In People vs Green, an Illinois appelate court struck down a state law banning guns within 1,000 feet of a school. The court relied on a previous decision that struck down a ban on guns within 1,000 feet of a park.
Quovadis Green was observed across the street from a school. He was wearing his security guard uniform and had a holstered pistol on his belt. He moved into and out of a van. A teacher, Dan Svoboda, noticed him and notified an assistant principle. The principle approached green and and asked if he was a police officer. Green said no, that he was a security guard. Svoboda called 911 and reported a "man with a gun".
Green moved the van to another side of the school. When the police approached him they found he had an empty holster and an unloaded Glock pistol in a cooler. A magazine with 16 rounds of ammunition was found on the floorboards of the passenger seat.
Green was convicted of unlawful use of a weapon (UUW), presumably because the magazine was not in a container. Green possessed a valid Illinois Firearms Owner Identification Card. Firearms are allowed to be transported in Illinois if they are unloaded and in a container. The Illinois Supreme Court had struck down the UUW law as unconstitutional, in Moore. Green was convicted of UUW within 1,000 feet of a school, a separate law.
Another case, Chairez, was pending while Green appealed. In Chairez, the Supreme Court of Illinois found that a statute banning firearms within 1,000 feet of a park was unconstitutional. Citing Chairez, the Illinois appellate court ruled that the ban on guns within 1,000 feet of a school was also unconstitutional under the Second Amendment. From the decision:
¶ 23 In arguing to the contrary, the State cites Heller, in which the Supreme Court stated that nothing in its opinion “should be taken to cast doubt on *** laws forbidding the carrying of firearms in sensitive places such as schools and government buildings,” which it described as “presumptively lawful.” District of Columbia v. Heller, 554 U.S. 570, 626-27, n.26 (2008). But the State conflates regulations banning the carriage of weapons in certain sensitive places (e.g., schools and government buildings) with subsection (c)(1.5), which bans carriage near those places. This distinction is significant. A ban on firearms in specific places imposes less of a burden on the right to bear arms than one that extends to an area of approximately three city blocks around those same places. While a gun owner can simply choose not to enter locations deemed sensitive, it is manifestly more difficult to avoid areas within 1000 feet of those locations, particularly given that there is no notification where the restriction zone begins or ends. Indeed, the ban at issue here, just as the ban 1000 feet around public parks at issue in Chairez, effectively operates as a total ban on the carriage of weapons for self-defense outside the home in Chicago. See Chairez, 2018 IL 121417, ¶ 55.3 As such, it runs afoul of Aguilar, in which the supreme court held that the right to carry firearms is particularly important when traveling outside the home. Id. (citing Aguilar, 2013 IL 112116, ¶¶ 19-20).

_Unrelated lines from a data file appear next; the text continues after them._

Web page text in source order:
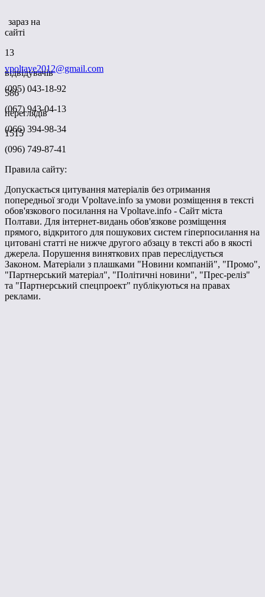
зараз на
сайті
13
відвідувачів
586
переглядів
1515
vpoltave2012@gmail.com
(095) 043-18-92
(067) 943-04-13
(066) 394-98-34
(096) 749-87-41
Правила сайту:
Допускається цитування матеріалів без отримання
попередньої згоди Vpoltave.info за умови розміщення в тексті
обов'язкового посилання на Vpoltave.info - Сайт міста
Полтави. Для інтернет-видань обов'язкове розміщення
прямого, відкритого для пошукових систем гіперпосилання на
цитовані статті не нижче другого абзацу в тексті або в якості
джерела. Порушення виняткових прав переслідується
Законом. Матеріали з плашками "Новини компаній", "Промо",
"Партнерський матеріал", "Політичні новини", "Прес-реліз"
та "Партнерський спецпроект" публікуються на правах
реклами.

¶ 24 For these reasons, we conclude that sections 24-1(a)(4), (c)(1.5) and 24-1(a)(10), (c)(1.5), prohibiting possession of a firearm within 1000 feet of a school are facially unconstitutional. We further hold that this portion of the challenged statute is severable from the remaining provisions of the statute. See id ¶ 62
The Court goes on to write that laws that ban the carrying of guns in areas precisely adjacent to schools might be constitutional, and would have to be tested in the courts.
The logic applied to the bans of guns within a 1,000 foot of a park or a school apply equally to the clearly unconstitutional Federal Gun Free School Zone ban enacted first in 1990, then again in 1995 with minor modifications, when the first law was struck down in 1995 by the U.S. Supreme Court in U.S. v. Lopez.

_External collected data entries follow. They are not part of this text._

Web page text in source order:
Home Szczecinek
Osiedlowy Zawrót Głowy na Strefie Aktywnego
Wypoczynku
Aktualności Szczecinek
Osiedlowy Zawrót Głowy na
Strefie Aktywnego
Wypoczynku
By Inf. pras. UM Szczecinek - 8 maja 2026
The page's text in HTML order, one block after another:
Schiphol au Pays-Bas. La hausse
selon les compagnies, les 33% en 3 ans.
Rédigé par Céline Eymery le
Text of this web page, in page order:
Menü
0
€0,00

In Lopez, the Court struck down the gun ban on the grounds the federal government did not have the power to enact it under the Commerce Clause.
In 1995 the same law, very slightly modified, was reenacted under strong lobbying by the Clinton administration.
I suspect the 1995 law will eventually come to the attention of the U.S. Supreme Court. Federal prosecutors seem to have been hesitant to charge people under the 1995 law, perhaps for this very reason. The current court has been hesitant to take Second Amendment cases ever since McDonald was heard eight years ago.
President Trump may have an opportunity to change the court from its current make up of four devout leftists, four mostly originalists and textualists, and the swing vote, Justice Kennedy. Ruth Bader Ginsberg is showing her years. Rumors of retirement float around Justice Kennedy. A replacement of either with an originalist and textualist such as Justice Gorsuch could tilt the court back toward the rule of law as it is written.
1 comment:
PrincipAl is what you meant. Not Principle.